Nuclear Factor-Kappa B Inhibition Can Enhance Apoptosis of Differentiated Thyroid Cancer Cells Induced by 131I

Objective: To evaluate changes of nuclear factor-kappa B (NF-kappa B) during radioiodine 131(I-131) therapy and whether NF-kappa B inhibition could enhance I-131-induced apoptosis in differentiated thyroid cancer (DTC) cells in a synergistic manner. Methods: Three human DTC cell lines were used. NF-kappa B inhibition was achieved by using a NF-kappa B inhibitor (Bay 11-7082) or by p65 siRNA transfection. Methyl-thiazolyl-tetrazolium assay was performed for cell viability assessment. DNA-binding assay, luciferase reporter assay, and Western blot were adopted to determine function and expression changes of NF-kappa B. Then NF-kappa B regulated anti-apoptotic factors XIAP, cIAP1, and Bcl-xL were measured.
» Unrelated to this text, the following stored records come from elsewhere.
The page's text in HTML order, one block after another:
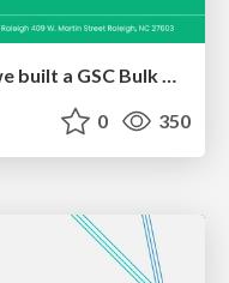
Noah Learner - AI + Me: how we built a GSC Bulk Export data pipeline
0 350
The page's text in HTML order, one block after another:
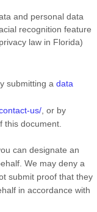
and personal data
recognition feature
law in Florida)
submitting a data
us/, or by
this document.
can designate an
We may deny a
submit proof that they
in accordance with
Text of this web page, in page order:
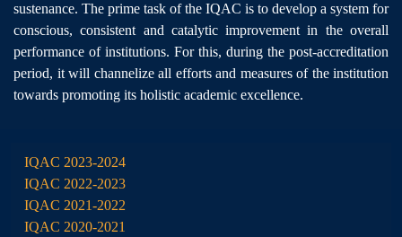
sustenance. The prime task of the IQAC is to develop a system for
conscious, consistent and catalytic improvement in the overall
performance of institutions. For this, during the post-accreditation
period, it will channelize all efforts and measures of the institution
towards promoting its holistic academic excellence.
IQAC 2023-2024
IQAC 2022-2023
IQAC 2021-2022
IQAC 2020-2021
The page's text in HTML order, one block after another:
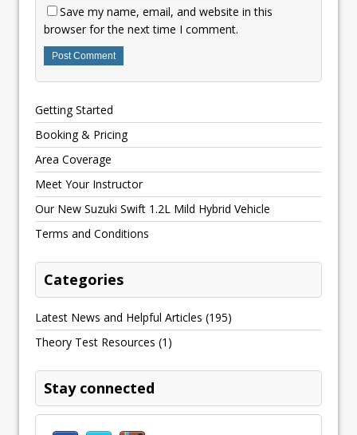
Save my name, email, and website in this
browser for the next time I comment.
Getting Started
Booking & Pricing
Area Coverage
Meet Your Instructor
Our New Suzuki Swift 1.2L Mild Hybrid Vehicle
Terms and Conditions
Categories
Latest News and Helpful Articles (195)
Theory Test Resources (1)
Stay connected
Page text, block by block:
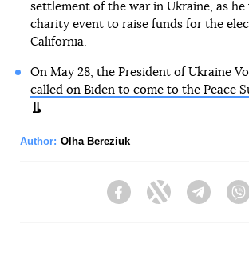
settlement of the war in Ukraine, as he
charity event to raise funds for the
California.
On May 28, the President of Ukraine
called on Biden to come to the Peace
Author: Olha Bereziuk
FacebookTwitter
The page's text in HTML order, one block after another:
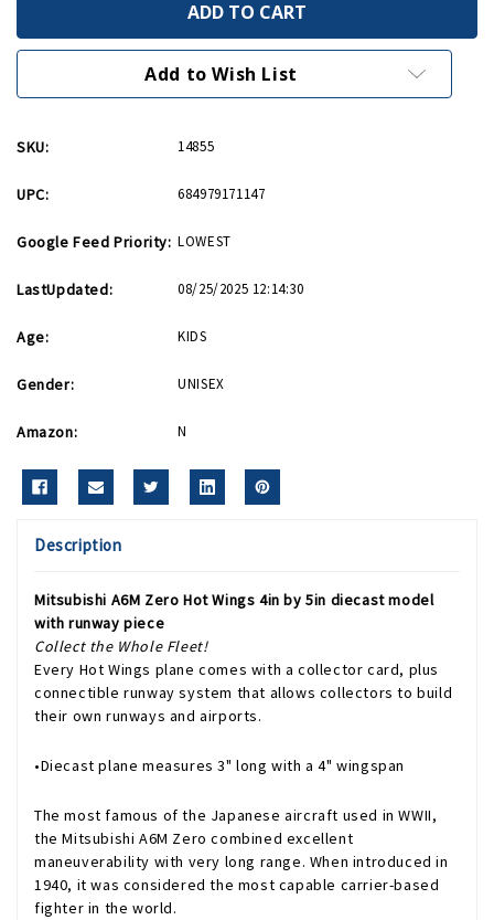
Zero
Hot
4in
Diecast
Zero
Hot
Wings
4in
Diecast
Add to Wish List
SKU: 14855
UPC: 684979171147
Google Feed Priority: LOWEST
LastUpdated: 08/25/2025 12:14:30
Age: KIDS
Gender: UNISEX
Amazon: N
Description
Mitsubishi A6M Zero Hot Wings 4in by 5in diecast model
with runway piece
Collect the Whole Fleet!
Every Hot Wings plane comes with a collector card, plus
connectible runway system that allows collectors to build
their own runways and airports.
•Diecast plane measures 3" long with a 4" wingspan
The most famous of the Japanese aircraft used in WWII,
the Mitsubishi A6M Zero combined excellent
maneuverability with very long range. When introduced in
1940, it was considered the most capable carrier-based
fighter in the world.
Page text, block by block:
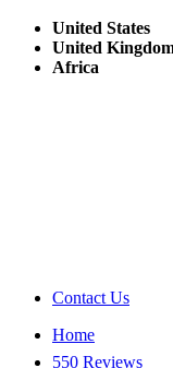
United States
United
Africa
Contact Us
Home
550 Reviews
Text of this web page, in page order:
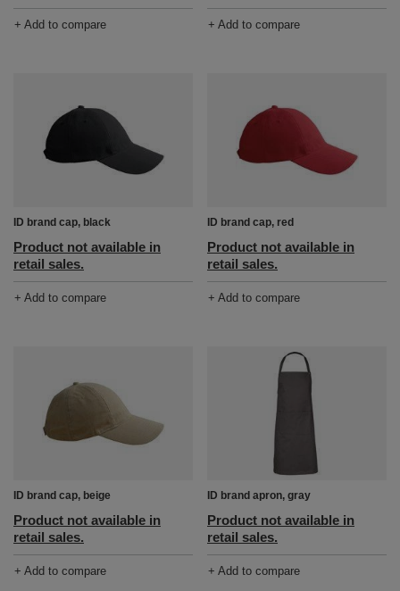
+ Add to compare + Add to compare
ID brand cap, black
Product not available in
retail sales.
+ Add to compare
ID brand cap, red
Product not available in
retail sales.
+ Add to compare
ID brand cap, beige
Product not available in
retail sales.
+ Add to compare
ID brand apron, gray
Product not available in
retail sales.
+ Add to compare
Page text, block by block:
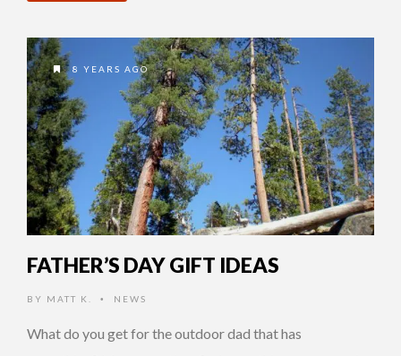
8 YEARS AGO
FATHER’S DAY GIFT IDEAS
BY MATT K. • NEWS
What do you get for the outdoor dad that has
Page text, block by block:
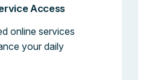
Access
online services
your daily
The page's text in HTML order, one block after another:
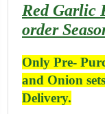
Red Garlic
order
Only Pre-
and Onion
Delivery.
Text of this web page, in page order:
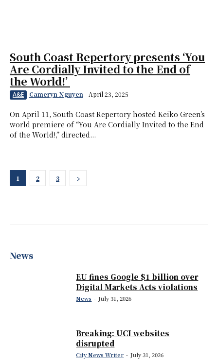
South Coast Repertory presents ‘You
Are Cordially Invited to the End of
the World!’
A&E Cameryn Nguyen -April 23, 2025
On April 11, South Coast Repertory hosted Keiko Green’s
world premiere of “You Are Cordially Invited to the End
of the World!,” directed...
1 2 3
News
EU fines Google $1 billion over
Digital Markets Acts violations
News - July 31, 2026
Breaking: UCI websites
disrupted
City News Writer - July 31, 2026
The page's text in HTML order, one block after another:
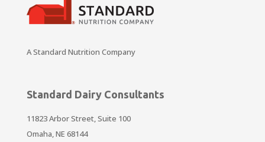
A Standard Nutrition Company
Standard Dairy Consultants
11823 Arbor Street, Suite 100
Omaha, NE 68144
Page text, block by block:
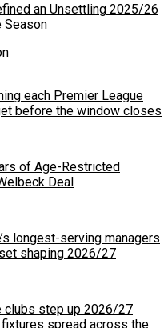
an Unsettling 2025/26
Season
each Premier League
before the window closes
of Age-Restricted
Deal
longest-serving managers
shaping 2026/27
clubs step up 2026/27
spread across the
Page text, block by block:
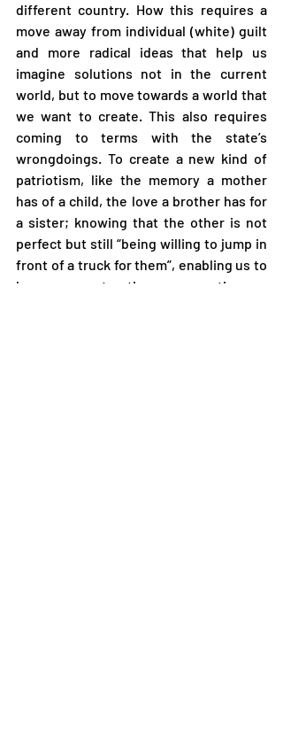
different country. How this requires a
move away from individual (white) guilt
and more radical ideas that help us
imagine solutions not in the current
world, but to move towards a world that
we want to create. This also requires
coming to terms with the state’s
wrongdoings. To create a new kind of
patriotism, like the memory a mother
has of a child, the love a brother has for
a sister; knowing that the other is not
perfect but still “being willing to jump in
front of a truck for them”, enabling us to
have a constructive conversation on
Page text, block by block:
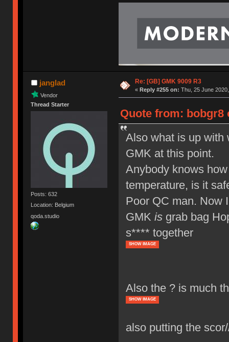
janglad
Vendor
Thread Starter
Posts: 632
Location: Belgium
qoda.studio
Re: [GB] GMK 9009 R3
« Reply #255 on: Thu, 25 June
Quote from: bobgr8
Also what is up with
GMK at this point.
Anybody knows
temperature, is it
Poor QC man. Now
GMK isgrab bag
s**** together
SHOW IMAGE
Also the ? is much
SHOW IMAGE
also putting the
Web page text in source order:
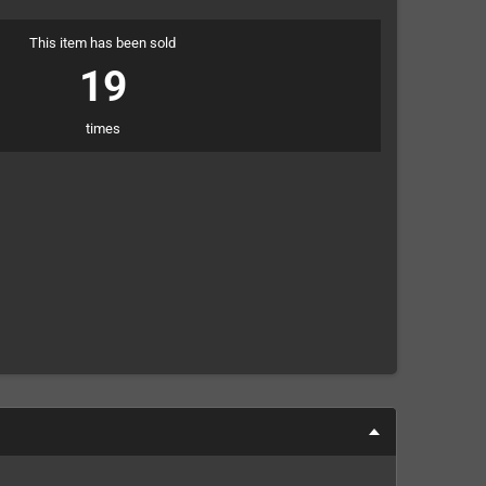
This item has been sold
19
times
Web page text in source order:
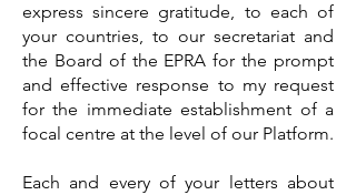
express sincere gratitude, to each of
your countries, to our secretariat and
the Board of the EPRA for the prompt
and effective response to my request
for the immediate establishment of a
focal centre at the level of our Platform.
Each and every of your letters about
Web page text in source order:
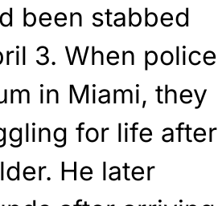
been stabbed
3. When police
in Miami, they
for life after
He later
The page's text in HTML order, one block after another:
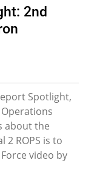
2nd
Spotlight,
about the
2 ROPS is to
video by
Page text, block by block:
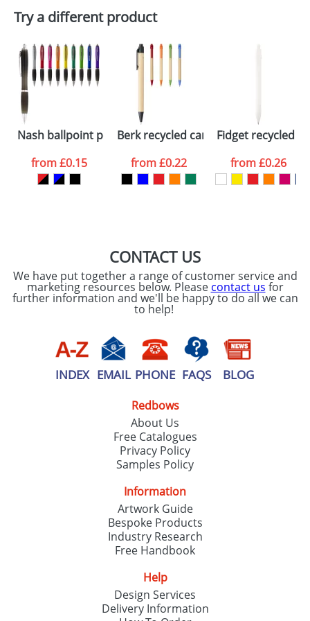
Depending on quantity required and stock levels,
plain stock items are usually despatched within
48hrs. For a larger plain stock order, delivery
dates are confirmed by our sales team.
Artwork Notes
consent to your
data being
processed as per
ourPrivacy Policy
Try a different product
Nash ballpoint pen coloured barrel and black grip
from£0.15
Berk recycled carton and corn
from£0.22
Fidget recycled
from£0.26
CONTACT US
We have put together a range of customer service and
marketing resources below. Please contact us for
further information and we'll be happy to do all we can
to help!
INDEX EMAIL PHONE FAQS BLOG
Redbows
About Us
Free Catalogues
Privacy Policy
Samples Policy
Information
Artwork Guide
Bespoke Products
Industry Research
Free Handbook
Help
Design Services
Delivery Information
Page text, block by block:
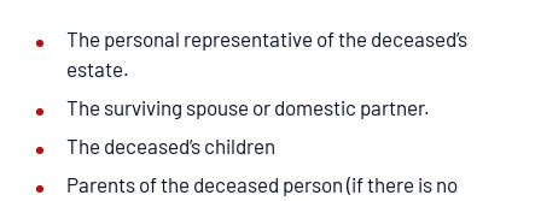
The personal representative of the deceased’s
estate.
The surviving spouse or domestic partner.
The deceased’s children
Parents of the deceased person (if there is no
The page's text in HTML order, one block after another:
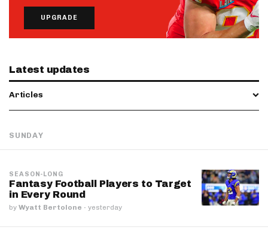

Apoptosis was analyzed by Western blot for caspase 3 and PARP, and by flow cytometry as well. An iodide uptake assay was performed to determine whether NF-kappa B inhibition could influence radioactive iodide uptake. Results: The methyl-thiazolyl-tetrazolium assay showed significant decrease of viable cells by combination therapy than by mono-therapies. The DNA-binding assay and luciferase reporter assay showed enhanced NF-kappa B function and reporter gene activities due to I-131, yet significant suppression was achieved by NF-kappa B inhibition. Western blot proved I-131 could increase nuclear NF-kappa B concentration, while NF-kappa B inhibition reduced NF-kappa B concentration. Western blot also demonstrated significant up-regulation of XIAP, cIAP1, and Bcl-xL after I-131 therapy. And inhibition of NF-kappa B could significantly down-regulate these factors. Finally, synergism induced by combined therapy was displayed by significant enhancements of cleaved caspase 3 and PARP from Western blot, and of Annexin V positively staining from flow cytometry. The iodine uptake assay did not show significant changes when NF-kappa B was inhibited. Conclusion: We demonstrated that I-131 could induce NF-kappa B activation, which would attenuate I-131 efficacy in DTC cells. NF-kappa B inhibition by Bay 11-7082 or by p65 siRNA transfection was effective in suppressing NF-kappa B regulated anti-apoptotic changes and in combined regimen apoptosis was achieved synergistically.